(Source data)
+---+
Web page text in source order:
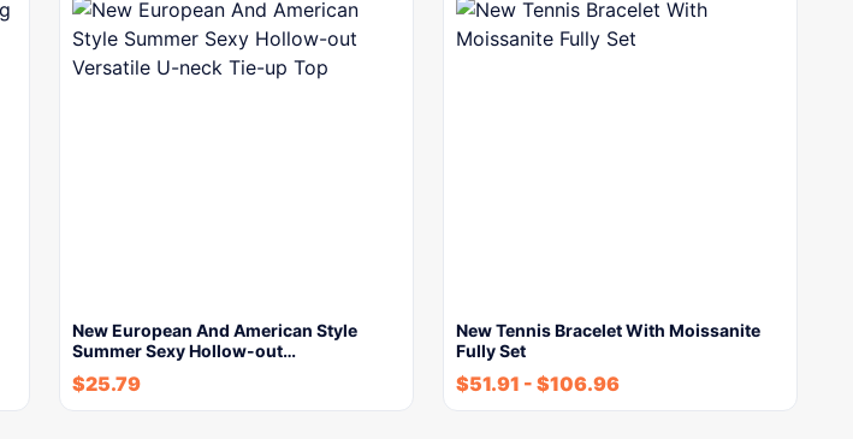
New European And American Style
Summer Sexy Hollow-out…
$25.79
New Tennis Bracelet With Moissanite
Fully Set
$51.91 - $106.96
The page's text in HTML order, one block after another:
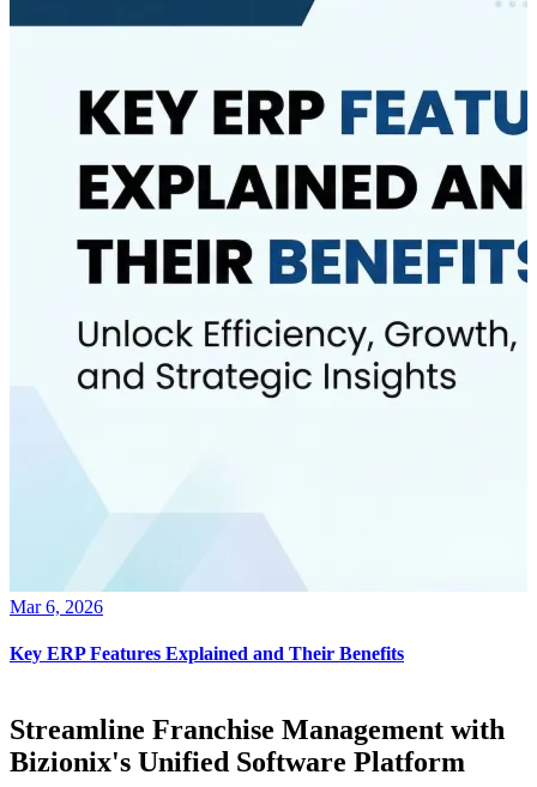
Mar 6, 2026
Key ERP Features Explained and Their Benefits
Streamline Franchise Management with
Bizionix's Unified Software Platform
+---+
INSTRUCTIONS FOR THE TASK:
Begin at the line containing "The page's text" and stop at the final line of the data. Retype those lines exactly, without the pictures.

SOLUTION TO THIS EXERCISE:
The page's text in HTML order, one block after another:
Mar 6, 2026
Key ERP Features Explained and Their Benefits
Streamline Franchise Management with
Bizionix's Unified Software Platform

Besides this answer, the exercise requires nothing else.